Aim of the task:
Scan the material below and count each line with the string "cluster". Reply with the count alone.

Exercise data:
********
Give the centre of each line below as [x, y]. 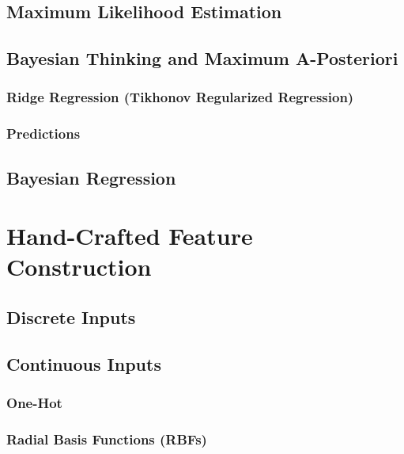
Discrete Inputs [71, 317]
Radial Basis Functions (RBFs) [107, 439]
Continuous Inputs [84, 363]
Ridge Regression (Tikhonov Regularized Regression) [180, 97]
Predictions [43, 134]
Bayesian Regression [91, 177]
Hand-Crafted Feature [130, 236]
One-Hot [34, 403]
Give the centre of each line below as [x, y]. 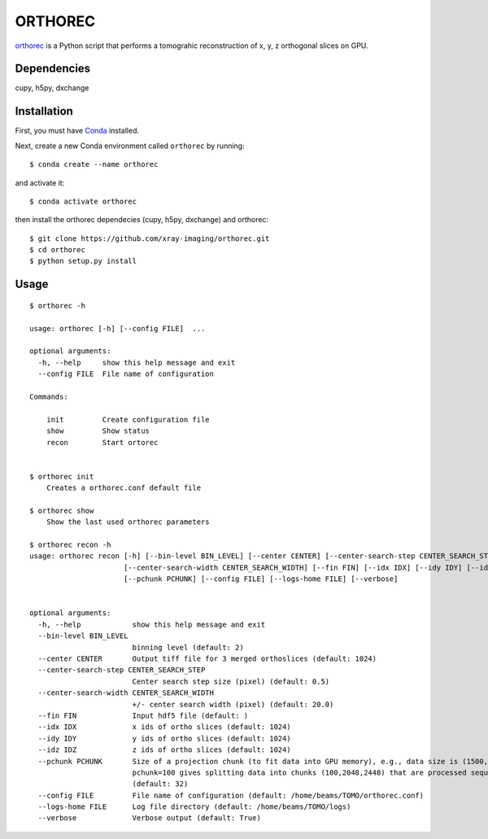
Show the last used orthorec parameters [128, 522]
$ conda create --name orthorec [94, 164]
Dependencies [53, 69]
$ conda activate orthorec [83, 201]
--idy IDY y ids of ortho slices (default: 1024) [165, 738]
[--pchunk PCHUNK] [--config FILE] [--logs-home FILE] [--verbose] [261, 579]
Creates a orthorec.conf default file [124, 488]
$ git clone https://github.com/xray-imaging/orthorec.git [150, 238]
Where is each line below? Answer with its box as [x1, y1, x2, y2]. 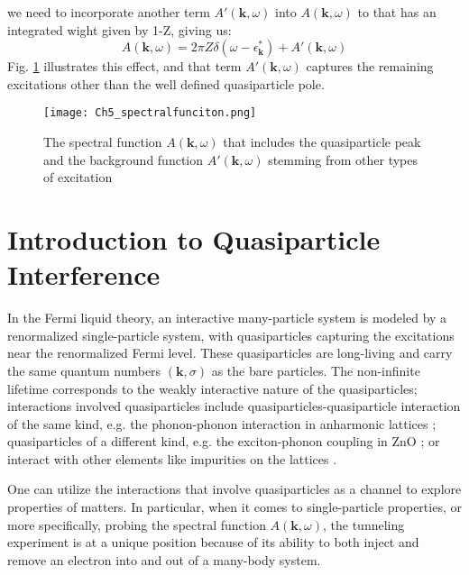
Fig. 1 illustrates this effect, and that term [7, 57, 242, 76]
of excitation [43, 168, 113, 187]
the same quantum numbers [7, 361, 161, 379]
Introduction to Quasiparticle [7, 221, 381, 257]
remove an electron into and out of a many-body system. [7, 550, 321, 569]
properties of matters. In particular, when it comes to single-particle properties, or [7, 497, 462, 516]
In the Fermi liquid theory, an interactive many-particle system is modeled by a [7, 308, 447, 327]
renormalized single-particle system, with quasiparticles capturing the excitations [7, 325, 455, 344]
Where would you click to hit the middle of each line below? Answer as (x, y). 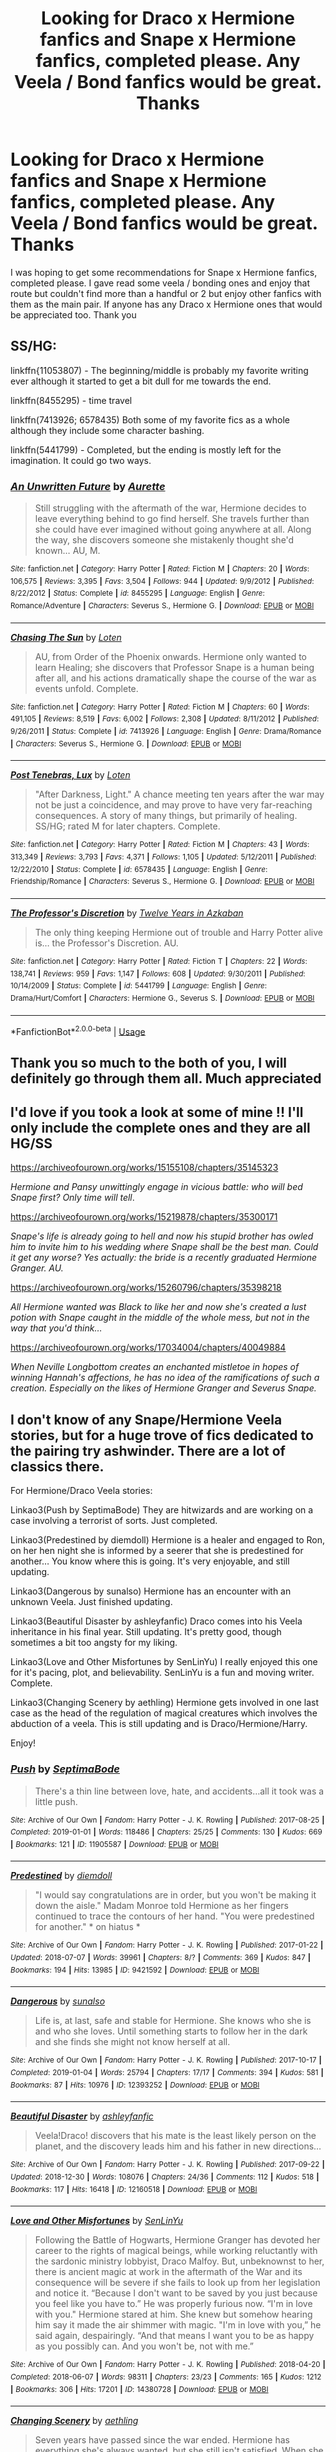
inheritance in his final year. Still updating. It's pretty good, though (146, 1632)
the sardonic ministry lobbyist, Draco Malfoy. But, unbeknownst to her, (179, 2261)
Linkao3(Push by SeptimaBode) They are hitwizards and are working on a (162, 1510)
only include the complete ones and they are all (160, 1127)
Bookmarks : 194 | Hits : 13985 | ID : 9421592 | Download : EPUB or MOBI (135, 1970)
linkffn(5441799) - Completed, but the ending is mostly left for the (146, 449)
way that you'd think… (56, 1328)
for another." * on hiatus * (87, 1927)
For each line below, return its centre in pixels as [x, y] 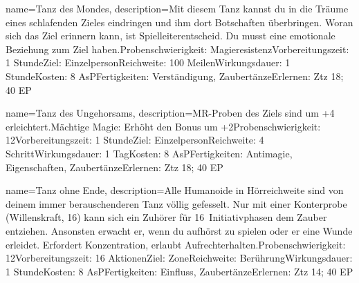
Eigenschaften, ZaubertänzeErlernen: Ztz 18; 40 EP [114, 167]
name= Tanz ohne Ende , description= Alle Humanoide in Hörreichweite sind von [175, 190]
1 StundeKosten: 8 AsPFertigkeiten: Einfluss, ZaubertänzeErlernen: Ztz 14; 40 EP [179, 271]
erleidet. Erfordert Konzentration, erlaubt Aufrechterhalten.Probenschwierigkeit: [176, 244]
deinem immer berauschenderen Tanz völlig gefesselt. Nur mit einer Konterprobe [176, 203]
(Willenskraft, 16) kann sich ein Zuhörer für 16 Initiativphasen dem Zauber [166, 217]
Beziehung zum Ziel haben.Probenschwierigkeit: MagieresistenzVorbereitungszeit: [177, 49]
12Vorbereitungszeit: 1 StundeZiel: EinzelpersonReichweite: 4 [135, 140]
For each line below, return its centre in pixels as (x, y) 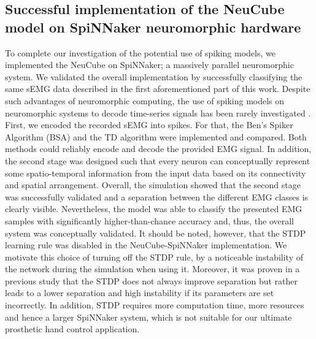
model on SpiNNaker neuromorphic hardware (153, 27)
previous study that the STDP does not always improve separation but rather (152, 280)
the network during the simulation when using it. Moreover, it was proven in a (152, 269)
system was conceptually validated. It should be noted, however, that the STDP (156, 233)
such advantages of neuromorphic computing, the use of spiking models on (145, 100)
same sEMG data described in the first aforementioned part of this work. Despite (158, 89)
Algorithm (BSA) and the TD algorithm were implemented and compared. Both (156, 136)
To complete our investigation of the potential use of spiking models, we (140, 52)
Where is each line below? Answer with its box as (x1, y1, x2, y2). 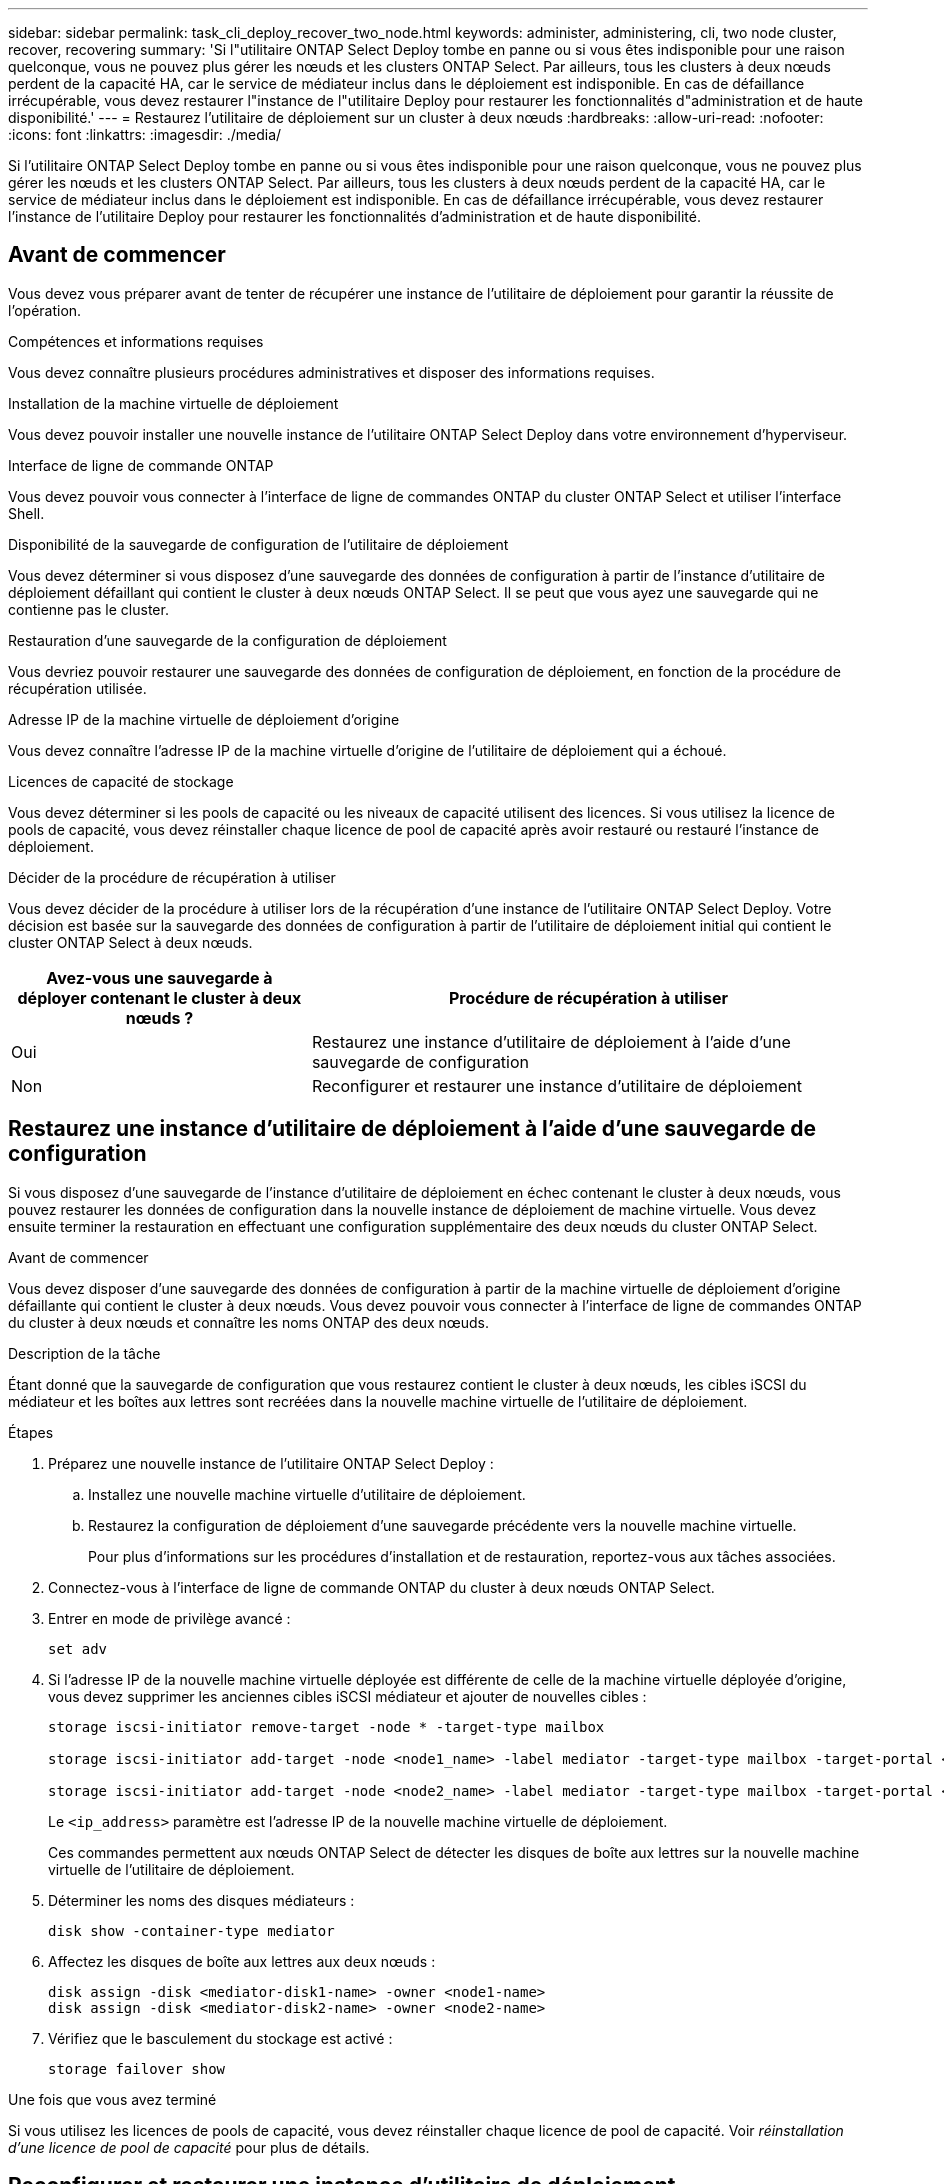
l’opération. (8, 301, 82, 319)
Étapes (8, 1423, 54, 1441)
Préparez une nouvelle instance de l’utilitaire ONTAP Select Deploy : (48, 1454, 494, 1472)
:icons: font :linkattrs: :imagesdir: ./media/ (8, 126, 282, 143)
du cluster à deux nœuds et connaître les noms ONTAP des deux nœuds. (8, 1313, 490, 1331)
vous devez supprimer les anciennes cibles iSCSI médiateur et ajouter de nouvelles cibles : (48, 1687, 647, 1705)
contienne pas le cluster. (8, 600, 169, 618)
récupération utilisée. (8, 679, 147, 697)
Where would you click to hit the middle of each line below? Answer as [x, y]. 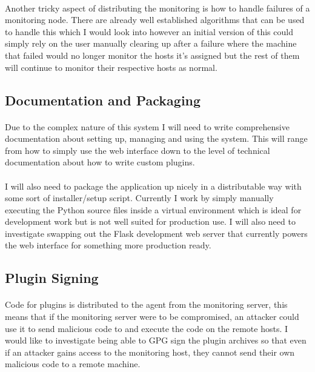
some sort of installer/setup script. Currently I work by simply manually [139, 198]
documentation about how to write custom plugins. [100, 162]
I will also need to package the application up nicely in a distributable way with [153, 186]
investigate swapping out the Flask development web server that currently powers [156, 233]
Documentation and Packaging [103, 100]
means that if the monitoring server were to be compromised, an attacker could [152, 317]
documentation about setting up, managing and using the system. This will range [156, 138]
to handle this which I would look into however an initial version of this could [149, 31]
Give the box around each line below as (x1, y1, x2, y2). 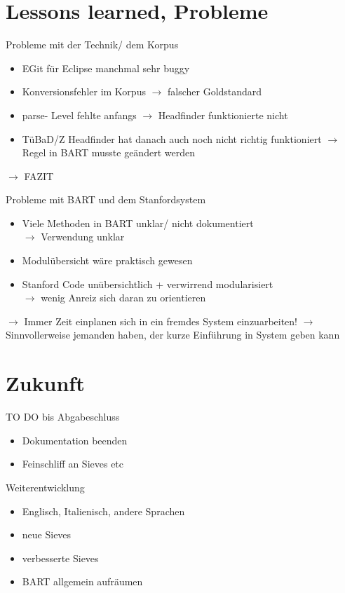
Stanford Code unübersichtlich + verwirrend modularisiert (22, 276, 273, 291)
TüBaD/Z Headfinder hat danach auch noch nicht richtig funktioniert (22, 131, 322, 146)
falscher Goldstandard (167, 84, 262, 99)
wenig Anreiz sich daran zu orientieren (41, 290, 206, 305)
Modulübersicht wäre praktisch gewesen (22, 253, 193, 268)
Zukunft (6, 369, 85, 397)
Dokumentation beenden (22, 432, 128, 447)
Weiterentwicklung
********
Response below:
2